The records>
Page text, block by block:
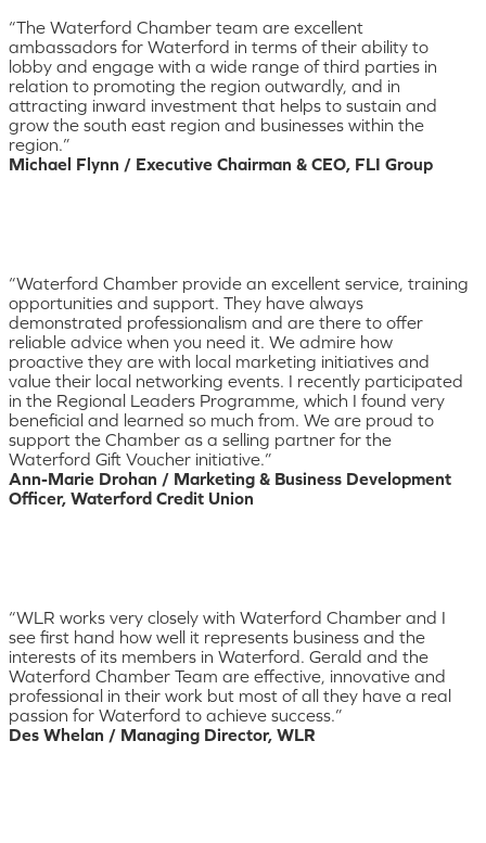
“The Waterford Chamber team are excellent
ambassadors for Waterford in terms of their ability to
lobby and engage with a wide range of third parties in
relation to promoting the region outwardly, and in
attracting inward investment that helps to sustain and
grow the south east region and businesses within the
region.”
Michael Flynn / Executive Chairman & CEO, FLI Group
“Waterford Chamber provide an excellent service, training
opportunities and support. They have always
demonstrated professionalism and are there to offer
reliable advice when you need it. We admire how
proactive they are with local marketing initiatives and
value their local networking events. I recently participated
in the Regional Leaders Programme, which I found very
beneficial and learned so much from. We are proud to
support the Chamber as a selling partner for the
Waterford Gift Voucher initiative.”
Ann-Marie Drohan / Marketing & Business Development
Officer, Waterford Credit Union
“WLR works very closely with Waterford Chamber and I
see first hand how well it represents business and the
interests of its members in Waterford. Gerald and the
Waterford Chamber Team are effective, innovative and
professional in their work but most of all they have a real
passion for Waterford to achieve success.”
Des Whelan / Managing Director, WLR
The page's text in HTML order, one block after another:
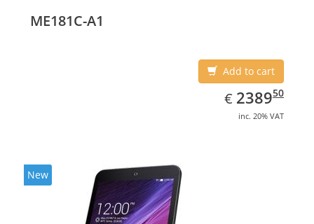
ME181C-A1
Add to cart
€ EUR
2389.50
238950
inc. 20% VAT
New
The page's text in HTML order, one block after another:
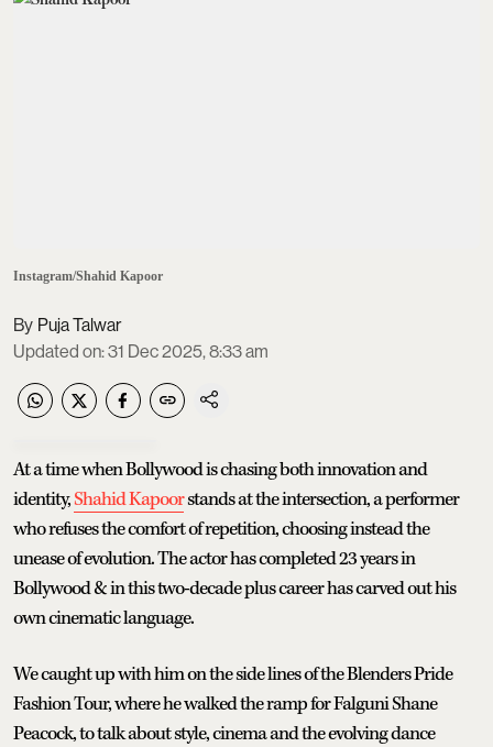
Instagram/Shahid Kapoor
Puja Talwar
Updated on:31 Dec 2025, 8:33 am
At a time when Bollywood is chasing both innovation and
identity,Shahid Kapoorstands at the intersection, a performer
who refuses the comfort of repetition, choosing instead the
unease of evolution. The actor has completed 23 years in
Bollywood & in this two-decade plus career has carved out his
own cinematic language.
We caught up with him on the side lines of the Blenders Pride
Fashion Tour, where he walked the ramp for Falguni Shane
Peacock, to talk about style, cinema and the evolving dance
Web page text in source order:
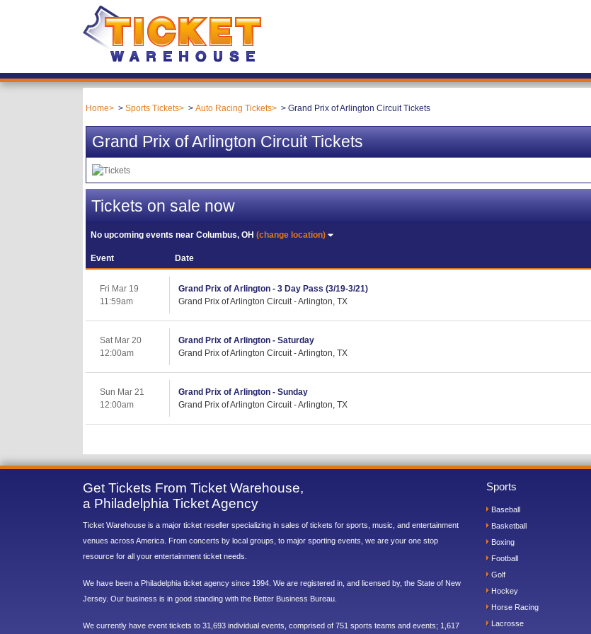
Home Sports Tickets Auto Racing Tickets Grand Prix of Arlington Circuit Tickets
Grand Prix of Arlington Circuit Tickets
Tickets on sale now
No upcoming events nearColumbus, OH(change location)
Event Date
Fri Mar 19
11:59am
Grand Prix of Arlington - 3 Day Pass (3/19-3/21)
Grand Prix of Arlington Circuit - Arlington, TX
Sat Mar 20
12:00am
Grand Prix of Arlington - Saturday
Grand Prix of Arlington Circuit - Arlington, TX
Sun Mar 21
12:00am
Grand Prix of Arlington - Sunday
Grand Prix of Arlington Circuit - Arlington, TX
Get Tickets From Ticket Warehouse,
a Philadelphia Ticket Agency
Ticket Warehouse is a major ticket reseller specializing in sales of tickets for sports, music, and entertainment
venues across America. From concerts by local groups, to major sporting events, we are your one stop
resource for all your entertainment ticket needs.
We have been a Philadelphia ticket agency since 1994. We are registered in, and licensed by, the State of New
Jersey. Our business is in good standing with the Better Business Bureau.
We currently have event tickets to 31,693 individual events, comprised of 751 sports teams and events; 1,617
Sports
Baseball
Basketball
Boxing
Football
Golf
Hockey
Horse Racing
Lacrosse
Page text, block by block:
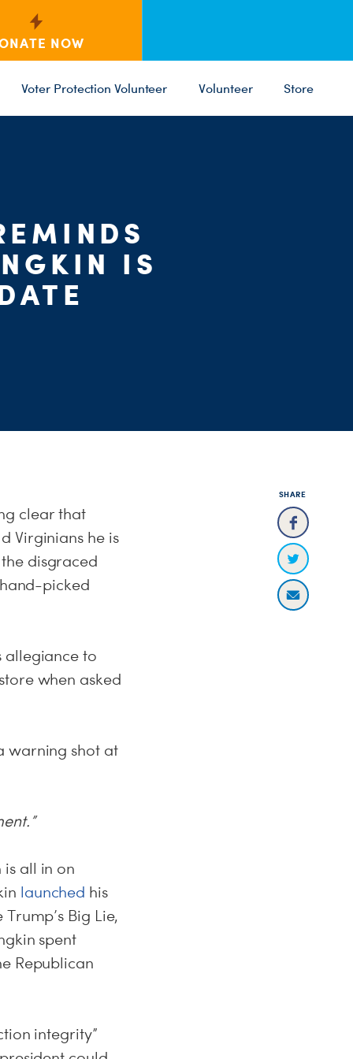
NOW
Voter Protection Volunteer Volunteer Store
IS
SHARE
clear that
Virginians he is
disgraced
picked
allegiance to
when asked
warning shot at
all in on
launched his
Big Lie,
spent
Republican
integrity”
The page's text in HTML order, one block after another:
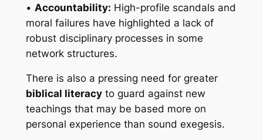
• Accountability: High-profile scandals and
moral failures have highlighted a lack of
robust disciplinary processes in some
network structures.
There is also a pressing need for greater
biblical literacyto guard against new
teachings that may be based more on
personal experience than sound exegesis.
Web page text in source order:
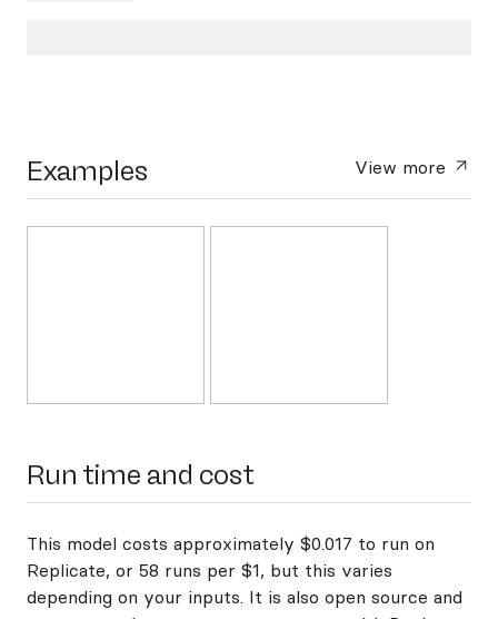
Examples View more
Run time and cost
This model costs approximately $0.017 to run on
Replicate, or 58 runs per $1, but this varies
depending on your inputs. It is also open source and
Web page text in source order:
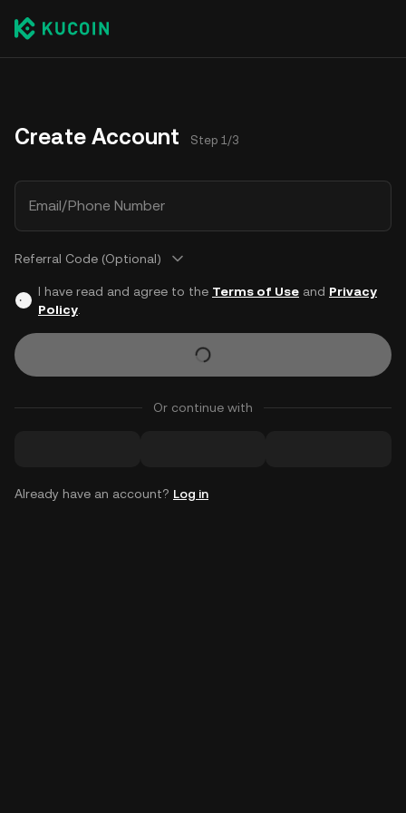
Create Account Step 1/3
Email/Phone Number
Referral Code (Optional)
I have read and agree to the Terms of Useand Privacy
Policy.
Or continue with
Already have an account? Log in
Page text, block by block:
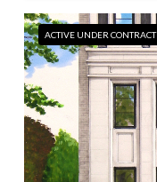
ACTIVE UNDER CONTRACT
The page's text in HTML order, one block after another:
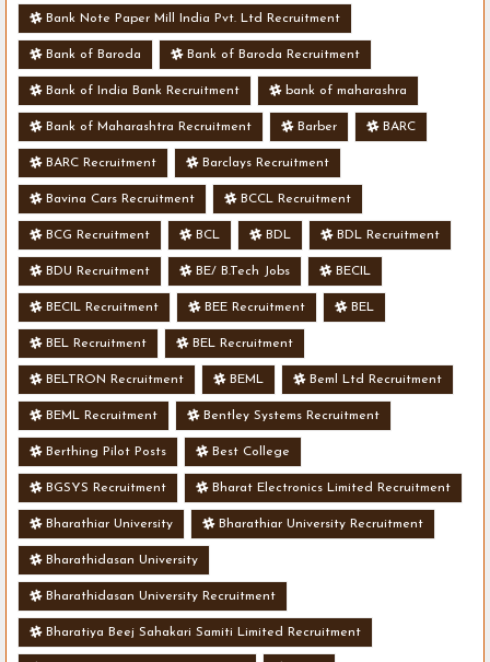
Bank Note Paper Mill India Pvt. Ltd Recruitment
Bank of Baroda Bank of Baroda Recruitment
Bank of India Bank Recruitment bank of maharashra
Bank of Maharashtra Recruitment Barber BARC
BARC Recruitment Barclays Recruitment
Bavina Cars Recruitment BCCL Recruitment
BCG Recruitment BCL BDL BDL Recruitment
BDU Recruitment BE/ B.Tech Jobs BECIL
BECIL Recruitment BEE Recruitment BEL
BEL Recruitment BEL Recruitment
BELTRON Recruitment BEML Beml Ltd Recruitment
BEML Recruitment Bentley Systems Recruitment
Berthing Pilot Posts Best College
BGSYS Recruitment Bharat Electronics Limited Recruitment
Bharathiar University Bharathiar University Recruitment
Bharathidasan University
Bharathidasan University Recruitment
Bharatiya Beej Sahakari Samiti Limited Recruitment

Exercise brief>
Search the data above for the string "more" and copy each line that has it.

Written answer>
teachings that may be based more on
Examples View more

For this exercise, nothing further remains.